Reginald Thomas Brown, chair of the board of social justice organization Vocal NY in New York City, was one of the first 30,000 volunteers in the clinical trials for the Moderna vaccine. As a Black person, Brown hoped to reduce vaccine hesitancy in the Black community. Now he hopes Irving will reconsider his view on mandates.
“Ask him if he fastens his seat belt when he drives or gets on a plane. Ask him what he does when he gets to a red light,” Brown said. “All of these are mandates. I mean I understand not wanting to be told what to do, but just about you. It’s about the entire planet we’re talking about.”
Brown said that Irving should consider that his platform carries a lot of weight in the community.

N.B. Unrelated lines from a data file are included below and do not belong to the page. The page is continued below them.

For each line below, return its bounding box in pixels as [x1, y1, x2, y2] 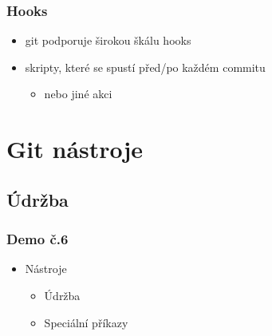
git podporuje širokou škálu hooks [25, 32, 191, 49]
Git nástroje [6, 132, 144, 165]
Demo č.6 [6, 229, 69, 249]
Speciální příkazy [44, 314, 128, 330]
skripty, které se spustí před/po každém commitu [25, 58, 266, 75]
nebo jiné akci [44, 85, 112, 102]
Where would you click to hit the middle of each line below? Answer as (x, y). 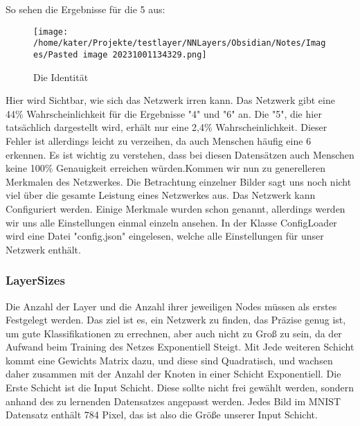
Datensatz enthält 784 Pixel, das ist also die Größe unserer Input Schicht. (162, 415)
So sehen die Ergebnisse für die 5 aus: (85, 9)
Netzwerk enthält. (43, 249)
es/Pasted (56, 54)
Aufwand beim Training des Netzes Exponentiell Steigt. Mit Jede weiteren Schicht (180, 347)
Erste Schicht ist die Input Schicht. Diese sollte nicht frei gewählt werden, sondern (180, 388)
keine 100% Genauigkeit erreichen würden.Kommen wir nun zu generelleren (165, 168)
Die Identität (61, 77)
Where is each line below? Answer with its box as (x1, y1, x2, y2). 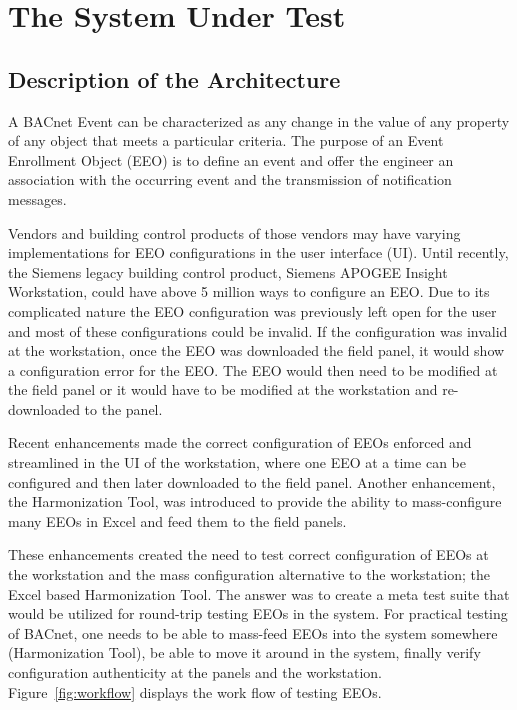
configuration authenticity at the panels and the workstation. (8, 662, 382, 683)
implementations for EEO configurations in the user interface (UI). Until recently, (8, 242, 509, 263)
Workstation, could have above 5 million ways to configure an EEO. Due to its (8, 281, 490, 302)
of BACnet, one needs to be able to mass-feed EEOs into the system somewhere (8, 622, 498, 643)
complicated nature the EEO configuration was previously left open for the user (8, 300, 497, 321)
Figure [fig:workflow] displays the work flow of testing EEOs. (8, 681, 382, 702)
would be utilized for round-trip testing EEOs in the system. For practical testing (8, 603, 508, 624)
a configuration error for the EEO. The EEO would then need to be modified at (8, 359, 498, 380)
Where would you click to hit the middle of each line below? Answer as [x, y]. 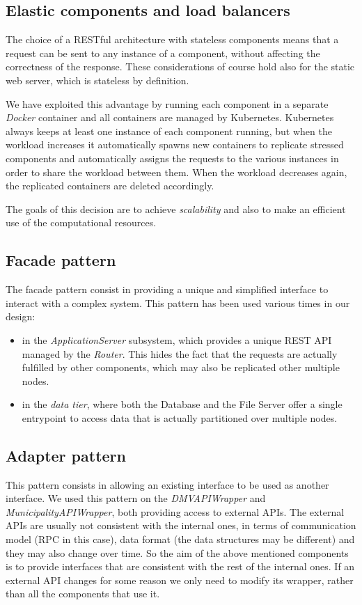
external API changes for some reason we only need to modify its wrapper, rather [180, 580]
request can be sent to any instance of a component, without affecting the [163, 53]
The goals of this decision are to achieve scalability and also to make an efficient [176, 209]
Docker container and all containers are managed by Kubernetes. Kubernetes [170, 117]
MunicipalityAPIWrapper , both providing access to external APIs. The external [175, 511]
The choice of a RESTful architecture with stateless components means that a [172, 39]
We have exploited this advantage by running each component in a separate [167, 103]
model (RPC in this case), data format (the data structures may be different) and [180, 539]
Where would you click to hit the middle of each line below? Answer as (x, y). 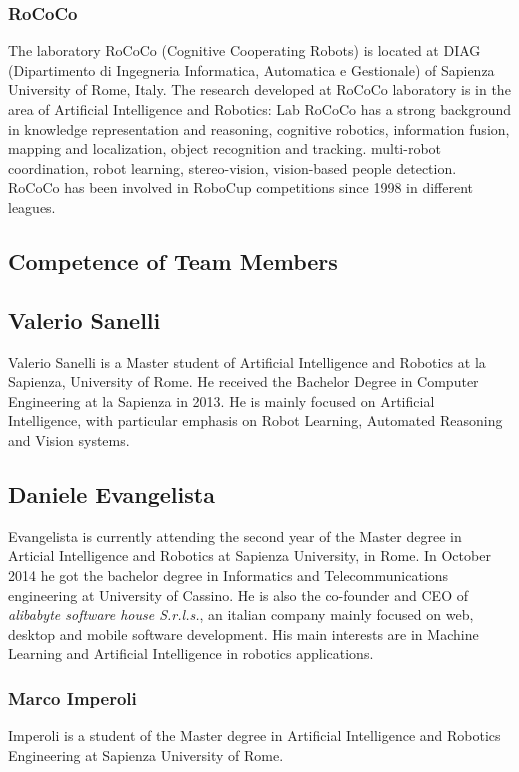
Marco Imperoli (72, 697)
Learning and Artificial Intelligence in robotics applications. (191, 653)
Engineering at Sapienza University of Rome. (146, 754)
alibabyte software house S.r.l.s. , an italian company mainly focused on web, (241, 614)
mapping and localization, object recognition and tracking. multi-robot (225, 148)
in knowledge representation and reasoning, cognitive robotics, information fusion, (259, 128)
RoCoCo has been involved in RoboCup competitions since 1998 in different (240, 187)
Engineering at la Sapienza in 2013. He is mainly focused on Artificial (221, 400)
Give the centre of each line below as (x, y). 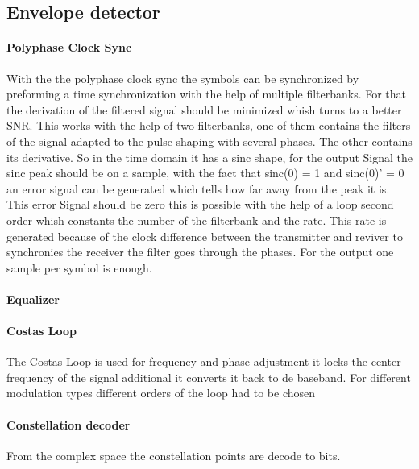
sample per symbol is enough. (79, 267)
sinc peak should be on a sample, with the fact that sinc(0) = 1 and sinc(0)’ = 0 (205, 173)
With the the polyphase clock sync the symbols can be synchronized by (183, 78)
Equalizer (33, 299)
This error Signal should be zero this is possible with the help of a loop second (200, 204)
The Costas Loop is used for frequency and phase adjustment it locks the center (204, 361)
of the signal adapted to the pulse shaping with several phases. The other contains (209, 141)
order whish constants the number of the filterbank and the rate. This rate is (197, 220)
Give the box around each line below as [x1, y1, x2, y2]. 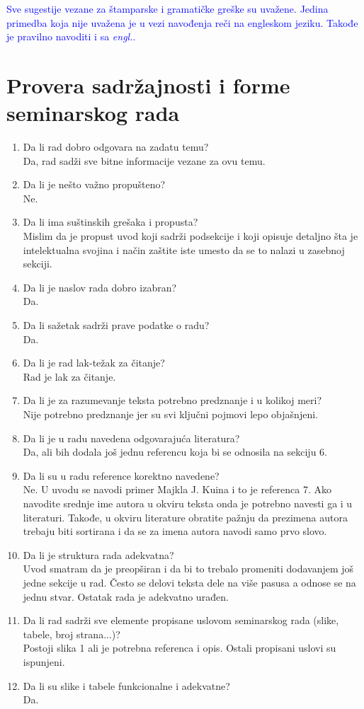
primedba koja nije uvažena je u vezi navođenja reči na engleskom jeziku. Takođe [6, 15, 358, 30]
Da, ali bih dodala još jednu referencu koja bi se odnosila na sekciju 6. [23, 444, 327, 459]
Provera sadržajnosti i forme [6, 70, 290, 99]
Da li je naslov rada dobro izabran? [23, 279, 177, 294]
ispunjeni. [23, 654, 65, 669]
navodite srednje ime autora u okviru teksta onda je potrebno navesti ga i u [23, 495, 353, 510]
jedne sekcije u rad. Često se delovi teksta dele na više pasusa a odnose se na [23, 575, 356, 589]
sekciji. [23, 256, 52, 271]
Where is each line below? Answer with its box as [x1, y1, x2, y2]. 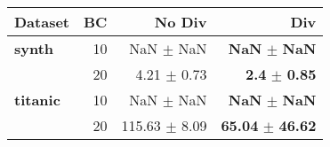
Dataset [14, 12, 70, 32]
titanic [14, 89, 60, 110]
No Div [154, 12, 207, 32]
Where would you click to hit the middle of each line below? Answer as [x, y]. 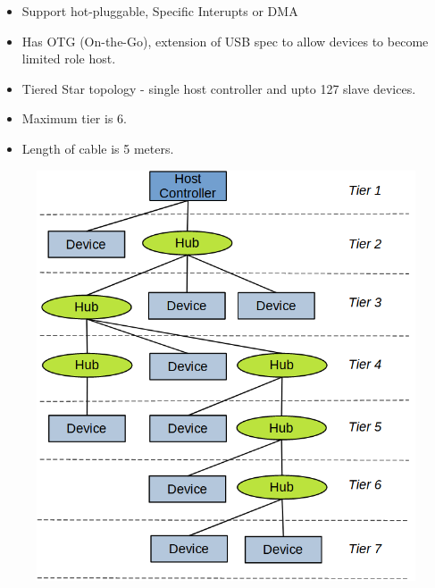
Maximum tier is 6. [74, 118]
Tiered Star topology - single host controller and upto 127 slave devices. [219, 88]
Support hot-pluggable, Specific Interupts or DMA [160, 11]
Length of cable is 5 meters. [98, 148]
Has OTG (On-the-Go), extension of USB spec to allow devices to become [225, 41]
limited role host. [69, 59]
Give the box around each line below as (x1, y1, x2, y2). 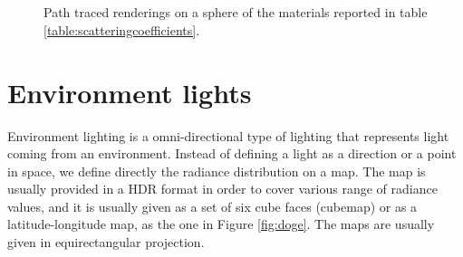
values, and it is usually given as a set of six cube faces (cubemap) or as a (7, 196, 418, 215)
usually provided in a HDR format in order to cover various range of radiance (7, 179, 438, 198)
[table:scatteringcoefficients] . (43, 20, 200, 39)
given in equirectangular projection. (7, 233, 205, 252)
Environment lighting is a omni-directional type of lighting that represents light (7, 126, 449, 145)
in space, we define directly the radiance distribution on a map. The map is (7, 161, 426, 180)
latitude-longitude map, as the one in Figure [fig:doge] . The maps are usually (7, 214, 435, 233)
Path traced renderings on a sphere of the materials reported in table (43, 3, 428, 22)
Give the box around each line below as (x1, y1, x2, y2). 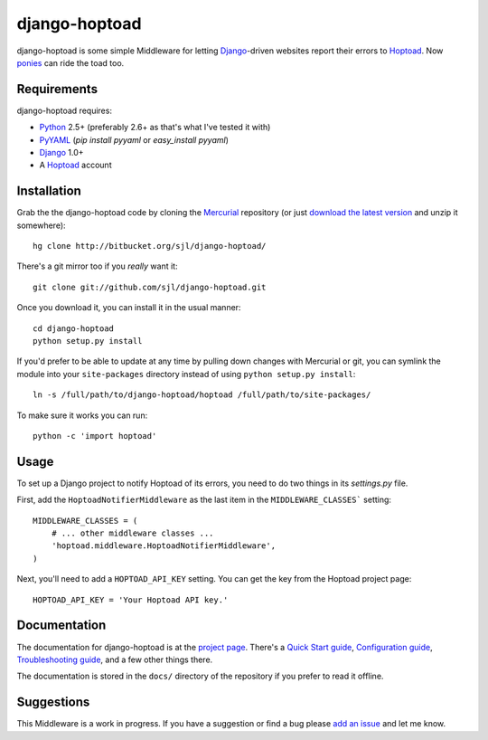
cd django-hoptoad (33, 323, 115, 334)
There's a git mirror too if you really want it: (16, 261, 178, 271)
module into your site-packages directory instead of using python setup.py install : (16, 368, 356, 379)
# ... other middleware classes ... (51, 528, 214, 538)
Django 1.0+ (39, 147, 85, 158)
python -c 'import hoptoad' (33, 431, 157, 441)
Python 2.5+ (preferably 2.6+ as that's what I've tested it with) (39, 122, 271, 133)
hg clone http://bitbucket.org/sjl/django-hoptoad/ (33, 241, 267, 251)
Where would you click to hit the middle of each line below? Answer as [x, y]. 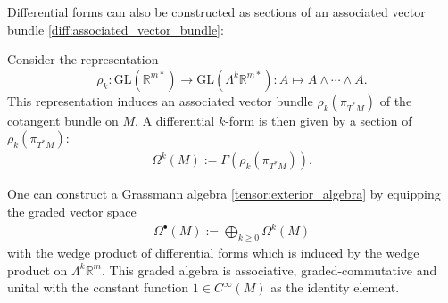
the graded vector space [72, 211]
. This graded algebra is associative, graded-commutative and [269, 270]
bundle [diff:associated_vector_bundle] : [116, 29]
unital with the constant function [98, 287]
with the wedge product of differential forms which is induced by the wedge [213, 252]
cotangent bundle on [63, 120]
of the [396, 100]
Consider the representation [83, 59]
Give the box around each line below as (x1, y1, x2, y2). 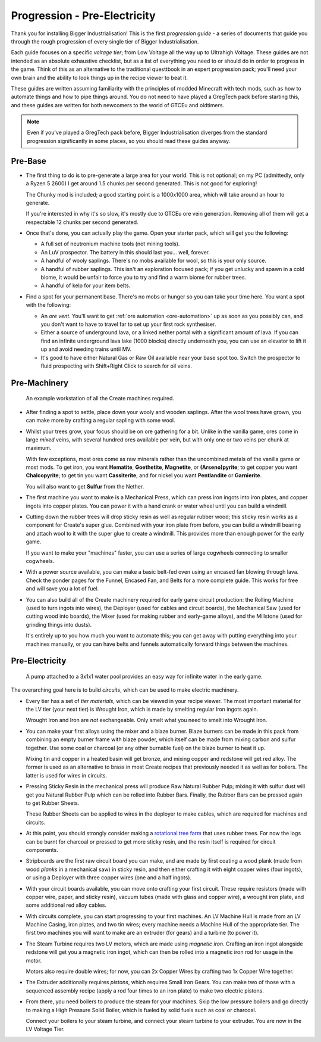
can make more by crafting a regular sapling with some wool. (26, 417, 175, 424)
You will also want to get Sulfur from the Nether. (26, 483, 144, 490)
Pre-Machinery (11, 378, 68, 388)
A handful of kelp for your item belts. (40, 282, 131, 289)
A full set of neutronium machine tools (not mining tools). (40, 240, 180, 247)
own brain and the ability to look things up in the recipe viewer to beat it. (11, 74, 188, 81)
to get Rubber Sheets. (26, 800, 80, 807)
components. (26, 846, 59, 853)
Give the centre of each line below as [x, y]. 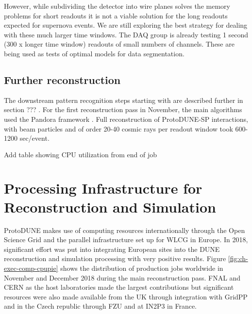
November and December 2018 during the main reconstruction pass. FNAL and [122, 277]
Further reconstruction [62, 79]
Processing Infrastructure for [103, 188]
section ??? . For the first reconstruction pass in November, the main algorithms [123, 109]
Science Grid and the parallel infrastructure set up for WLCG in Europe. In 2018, [126, 240]
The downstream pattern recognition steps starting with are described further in [124, 100]
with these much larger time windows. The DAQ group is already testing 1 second [126, 34]
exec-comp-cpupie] [31, 268]
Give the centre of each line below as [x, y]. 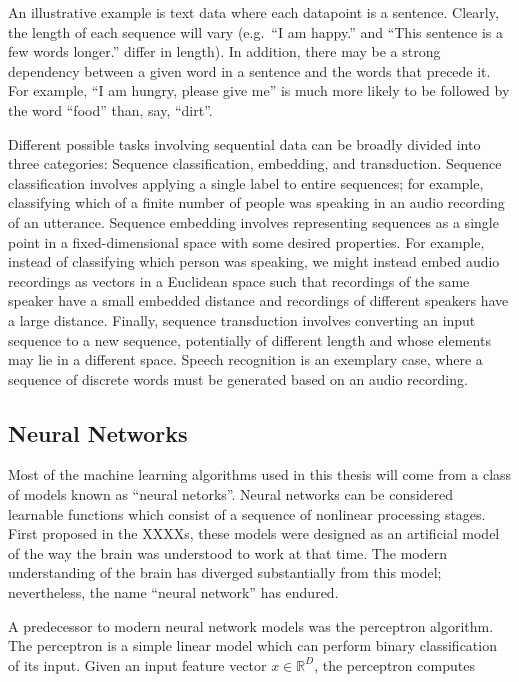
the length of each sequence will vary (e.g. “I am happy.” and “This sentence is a [255, 31]
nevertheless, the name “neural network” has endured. [173, 592]
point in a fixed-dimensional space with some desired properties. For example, [246, 241]
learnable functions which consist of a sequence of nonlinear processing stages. [247, 513]
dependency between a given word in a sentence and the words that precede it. [249, 70]
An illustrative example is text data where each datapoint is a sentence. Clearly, [253, 12]
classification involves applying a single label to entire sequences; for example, [246, 182]
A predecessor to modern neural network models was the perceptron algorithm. [251, 625]
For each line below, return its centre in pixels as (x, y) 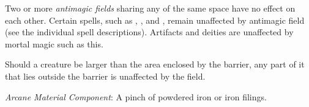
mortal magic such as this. (54, 43)
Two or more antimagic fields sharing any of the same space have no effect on (150, 8)
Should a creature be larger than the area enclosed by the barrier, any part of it (155, 64)
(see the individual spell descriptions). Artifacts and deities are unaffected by (149, 32)
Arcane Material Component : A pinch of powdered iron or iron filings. (136, 96)
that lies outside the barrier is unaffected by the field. (105, 76)
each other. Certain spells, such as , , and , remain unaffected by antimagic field (155, 20)

“I understand the hesitancy,” Brown said. “But you’ve probably already had the polio vaccine and the smallpox vaccine. And I’m sure you probably don’t know what the ingredients of that were. If you’re taking any kind of medication, you have no idea what’s in there. Why is this any different?”
“The right are just looking for anything to justify what they’re doing and will attach themselves to whatever they need to to attract attention,” Brown said.
Regardless of where Irving stands on the COVID vaccine, Dianis just hopes he ends his silence on how the right has used his name.
“If you feel like you’re being used for their disinformation campaigns, then you should speak up and stop that. Our responsibility should be to say I am not your puppet, I’m not your spokesperson, I’m not your poster child,” Dianis said. “He’s going to make a personal decision. But to me it’s also a matter of not doing harm to our community. So when you make that personal decision, don’t be used in the process for something that can hurt us more.”